In preparation, CAD models are created as .sat files and then processed by Abaqus to generate finite element models. Here, the finite element models are assigned with candidate load locations, support conditions, material properties, and meshes, with the load conditions remaining undefined. We export the ‘half-finished’ finite element models as .inp files, which are the input files for Abaqus representing the finite element models in a text format.

To perform the proposed single FEA method, we first use the Spyder software to modify the given half-finished .inp file to automatically generate all required load cases (i.e., load conditions) based on the details described in Sect. 2.3, thereby completing a ‘proper’ .inp file. The modified .inp file is then analyzed by Abaqus to generate the displacement data about candidate load locations, resulting in the D matrix. At the same time, we use the Python iterator, ‘itertools’, to automatically generate a list of all possible F (see Sect. 2.4).

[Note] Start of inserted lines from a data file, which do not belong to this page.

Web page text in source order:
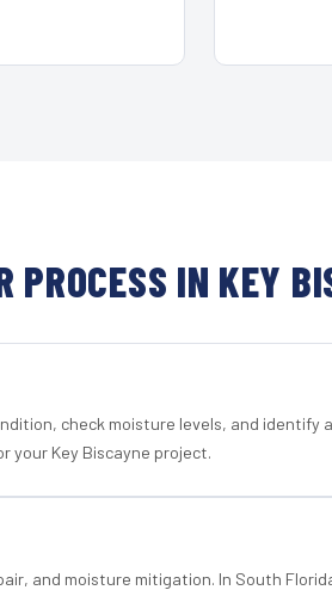
PROCESS IN KEY
check moisture levels, and identify
your Key Biscayne project.
and moisture mitigation. In South
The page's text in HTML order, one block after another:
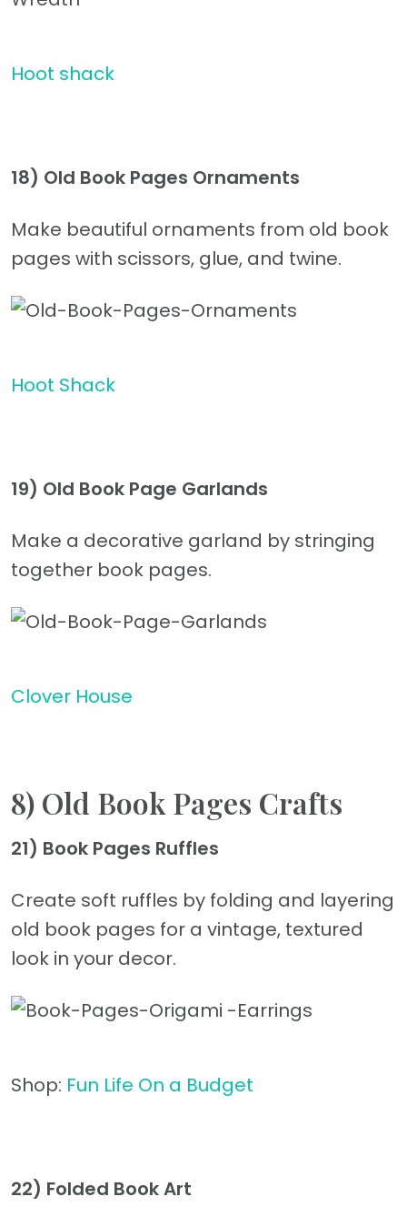
Hoot shack
18) Old Book Pages Ornaments
Make beautiful ornaments from old book
pages with scissors, glue, and twine.
Hoot Shack
19) Old Book Page Garlands
Make a decorative garland by stringing
together book pages.
Clover House
8) Old Book Pages Crafts
21) Book Pages Ruffles
Create soft ruffles by folding and layering
old book pages for a vintage, textured
look in your decor.
Shop: Fun Life On a Budget
22) Folded Book Art

Combining D and F gives C (see Eq. 5), enabling us to perform an exhaustive search to find the extremal load arrangements based on the rank of calculated C values. Finally, we use the Grasshopper software to better visualize the results in geometric descriptions, as the calculated results are only numerical representations.

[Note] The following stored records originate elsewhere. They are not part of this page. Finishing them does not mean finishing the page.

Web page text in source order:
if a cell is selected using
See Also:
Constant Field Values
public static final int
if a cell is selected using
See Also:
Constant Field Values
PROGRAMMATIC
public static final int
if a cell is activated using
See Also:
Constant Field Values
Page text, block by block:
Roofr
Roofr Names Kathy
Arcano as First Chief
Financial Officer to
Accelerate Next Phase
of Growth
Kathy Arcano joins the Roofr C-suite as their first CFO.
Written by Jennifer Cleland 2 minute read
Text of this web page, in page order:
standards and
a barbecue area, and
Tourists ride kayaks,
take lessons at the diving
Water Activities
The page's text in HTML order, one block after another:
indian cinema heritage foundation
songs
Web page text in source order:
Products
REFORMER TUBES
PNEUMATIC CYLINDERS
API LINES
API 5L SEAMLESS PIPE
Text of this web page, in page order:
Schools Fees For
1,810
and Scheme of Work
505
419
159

It is worth pointing out that, using the proposed single FEA method, the calculated C caused by the selected F does not have a corresponding finite element model created yet. To this end, we use the selected F to complete the half-finished finite element model in order to perform structural analysis for verification. In theory (see Sect. 2.2), for the same structural system, the calculated C obtained from the proposed single FEA method should be exactly the same as the C generated from the finite element model, examined further below.

Fig. 6

Finding the arrangements of five vertical loads among 36 branch tips to achieve the extremal load conditions of a 2D potted plant, where there are 376,992 possible load arrangements. a From left to right: lowest stiffness, highest stiffness, and three manually selected results obtained using the single FEA method. b Verification results obtained using finite element models

3.2 Results and verifications

The proposed single FEA method is first tested using a 2D potted plant example, as shown in Fig. 6. Here, we are searching for the extremal arrangements of five vertical loads among 36 branch tips to obtain the worst and best stiffness performance of the structure. The overall size of the potted plant is 1,557 mm tall and 740 mm wide. It includes two tree-like structures with a uniform branch width designed to be 6 mm, and a pot that is 300 mm tall and 200 mm wide. The entire structure is discretized with triangular shell elements (S3) that have a mesh size of 4 mm and a thickness of 1 mm. The material is assumed to be linearly elastic and isotropic, with Young’s modulus of 100 GPa and Poisson’s ratio of 0.3. A fixed boundary condition is assigned at the base of the pot. Thirty-six candidate load locations are assigned at the tips of all branches, meaning \(N = 36\). Prescribed loads are \(5 \times (-100\)) N, meaning \(k = 5\), which are allowed only in the y direction, meaning \(\rho = 1\). Hence, the number of load cases required in the single FEA is \(M = 1\times N = 36\). Together, the number of total possible arrangements of prescribed loads is \(P_{\rm C} = 36!/(31!5!) = 376,992\).

Figure 6a shows the results obtained from the proposed single FEA method. It can be seen that extremal results have the highest and lowest C, corresponding to the load locations with the lowest and highest stiffness, respectively. In fact, finding these globally optimal solutions using the trial-and-error approach is almost impossible, as there are 376,992 possible FEA to be analyzed. Hence, the proposed single FEA method is demonstrated to be highly efficient, as we only need to perform a single FEA with 36 load cases to obtain the global optimum. Note that this example is solved in less than two minutes on an ordinary personal computer. Using a fine mesh, the single FEA is completed in approximately one minute to construct D using multiple load case analysis; using the equivalent multiple step analysis to solve the same single FEA needs approximately seven minutes, discussed later in Sect. 5. The total computation time on generating all possible F, calculating the corresponding C, and finding the extremal results are completed in less than a minute. In the previous study (Lee and Xie 2022), solving a similar design problem using optimization algorithms requires approximately 30 min and 100 iterations (corresponding to 100 finite element analyses). Hence, the proposed single FEA method is confirmed to be relatively inexpensive in terms of computational cost.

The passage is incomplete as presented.